A differenza della pandemia, che indica il diffondersi di un agente infettivo in grado di colpire più o meno indistintamente il corpo umano con la stessa rapidità e gravità ovunque, la sindemia implica una relazione tra più malattie e condizioni ambientali o socio-economiche. L’interagire tra queste patologie e situazioni rafforza e aggrava ciascuna di esse. Questo nuovo approccio alla salute pubblica è stato elaborato da Merril Singer nel 1990 e fatto proprio da molti scienziati negli ultimi anni. Consente di studiare al meglio l’evoluzione e il diffondersi di malattie lungo un contesto sociale, politico e storico, in modo di evitare l’analisi di una malattia senza considerare il contesto in cui si diffonde.

Per intenderci, chi vive in una zona a basso reddito o altamente inquinata, corre un maggior rischio di contrarre tumori, diabete, obesità o un’altra malattia cronica. Allo stesso tempo, la maggiore probabilità di contrarre infermità fa salire anche le possibilità di non raggiungere redditi o condizioni di lavoro che garantiscano uno stile di vita adeguato, e così via, in un circolo vizioso.

La sindemia è quel fenomeno, osservato a livello globale, per cui le fasce svantaggiate della popolazione risultano sempre più esposte alle malattie croniche e allo stesso tempo sempre più povere.

«Ci sono due categorie di malattie in circolazione al momento: insieme al Covid-19, abbiamo una serie di patologie croniche non trasmissibili (MNT). Entrambe colpiscono determinati gruppi e settori della società».

Le malattie non trasmissibili e status sociale, i protagonisti dell’epidemia

Horton si riferisce a obesità, diabete, malattie cardio-vascolari e respiratorie. E al cancro. Il numero delle persone affette da queste patologie è in crescita in tutto il mondo. I deceduti positivi al coronavirus (più precisamente al “Sars-CoV-2”) presentano caratteristiche e condizioni di salute particolari, che sempre più spesso sono correlate a determinate aree geografiche o classi sociali svantaggiate. «Parlare solo di comorbilità è superficiale», ammonisce lo scienziato.

Se i programmi per contrastare il coronavirus non terranno in conto fenomeni come la crescita dell’inquinamento, degli effetti della povertà sulla salute psico-fisica e della mancanza di investimenti in sanità pubblica – conclude l’editoriale – questi programmi saranno fallimentari, perché non garantiranno mai la salute di tutti. E nemmeno la ricchezza, se consideriamo che l’obesità da sola provoca perdite triliardarie al prodotto interno lordo mondiale.

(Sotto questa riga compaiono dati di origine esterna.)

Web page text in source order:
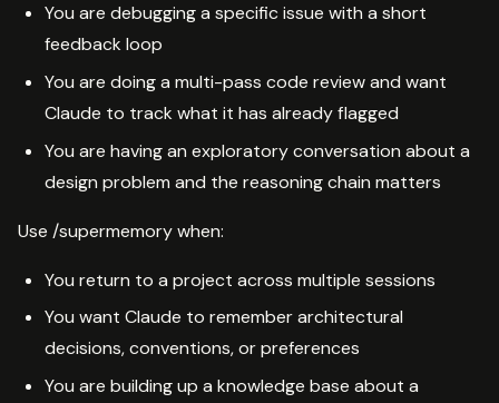
You are debugging a specific issue with a short
feedback loop
You are doing a multi-pass code review and want
Claude to track what it has already flagged
You are having an exploratory conversation about a
design problem and the reasoning chain matters
Use /supermemory when:
You return to a project across multiple sessions
You want Claude to remember architectural
decisions, conventions, or preferences
You are building up a knowledge base about a
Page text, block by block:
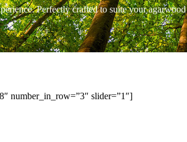
Perfectly crafted to suite your
number_in_row=”3″ slider=”1″]
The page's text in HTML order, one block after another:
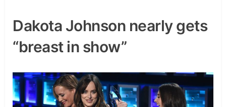
Dakota Johnson nearly gets
“breast in show”
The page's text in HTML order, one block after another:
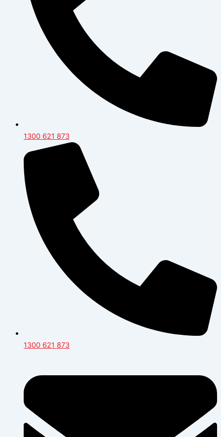
1300 621 873
1300 621 873
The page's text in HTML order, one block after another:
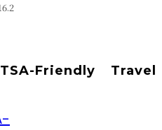
Friendly Travel
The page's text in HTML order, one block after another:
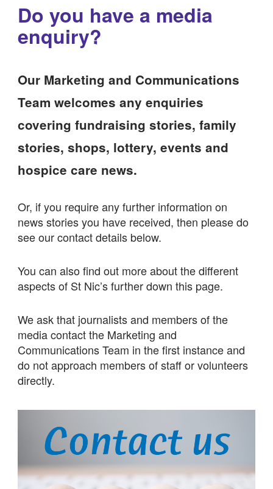
Do you have a media
enquiry?
Our Marketing and Communications
Team welcomes any enquiries
covering fundraising stories, family
stories, shops, lottery, events and
hospice care news.
Or, if you require any further information on
news stories you have received, then please do
see our contact details below.
You can also find out more about the different
aspects of St Nic’s further down this page.
We ask that journalists and members of the
media contact the Marketing and
Communications Team in the first instance and
do not approach members of staff or volunteers
directly.
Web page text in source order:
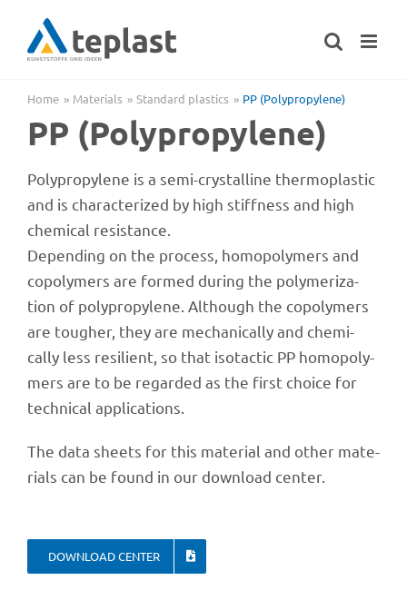
content
Home Mate­ri­als Stan­dard plastics PP (Poly­pro­py­lene)
PP (Poly­pro­py­lene)
Poly­pro­py­lene is a semi-crystal­line ther­mo­pla­s­tic
and is charac­te­ri­zed by high stiff­ness and high
chemi­cal resistance.
Depen­ding on the process, homo­po­ly­mers and
copo­ly­mers are formed during the poly­me­riza­
tion of poly­pro­py­lene. Although the copo­ly­mers
are toug­her, they are mecha­ni­cally and chemi­
cally less resi­li­ent, so that isot­ac­tic PP homo­po­ly­
mers are to be regarded as the first choice for
tech­ni­cal applications.
The data sheets for this mate­rial and other mate­
ri­als can be found in our down­load center.
DOWN­LOAD CENTER
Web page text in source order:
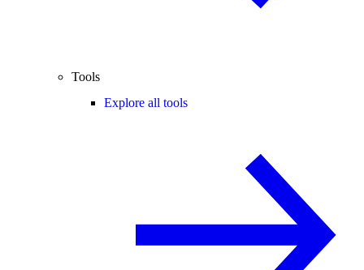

Alcuni Stati, per esempio, nonostante le pressioni delle lobby alimentari, sono riusciti a mettere a punto alcune leggi contro il “cibo spazzatura”, allontanato quantomeno dalle mense scolastiche e dagli istituti. In Messico la popolazione ha volontariamente ridotto il proprio consumo di zucchero dopo solo due anni dalla riforma.

Pochi investimenti in ambito sanitario, mirati ed efficaci, destinati al miliardo di abitanti più povero del pianeta, potrebbero evitare la morte prematura di 5 milioni di persone, cioè cinque volte tanto i deceduti positivi al coronavirus. E la cifra potrebbe crescere, se si considerano anche gli eventuali contagiati da Covid-19, esposti automaticamente a un rischio di morte maggiore in presenza di malattie croniche non trasmissibili.

Il virus non è uguale per tutti, certifica Istat

È ormai evidente a tutti che il coronavirus non è una livella. Salvo casi rari (nell’ordine di uno su mille-diecimila, a seconda dell’età, come si può rilevare ponderando con i contagi stimati il tasso di mortalità grezzo, basato invece solo sul rapporto morti/casi confermati) risparmia la vita dei giovani, di chi è in buona salute e di chi ha la possibilità di ricevere cure tempestive ed efficaci.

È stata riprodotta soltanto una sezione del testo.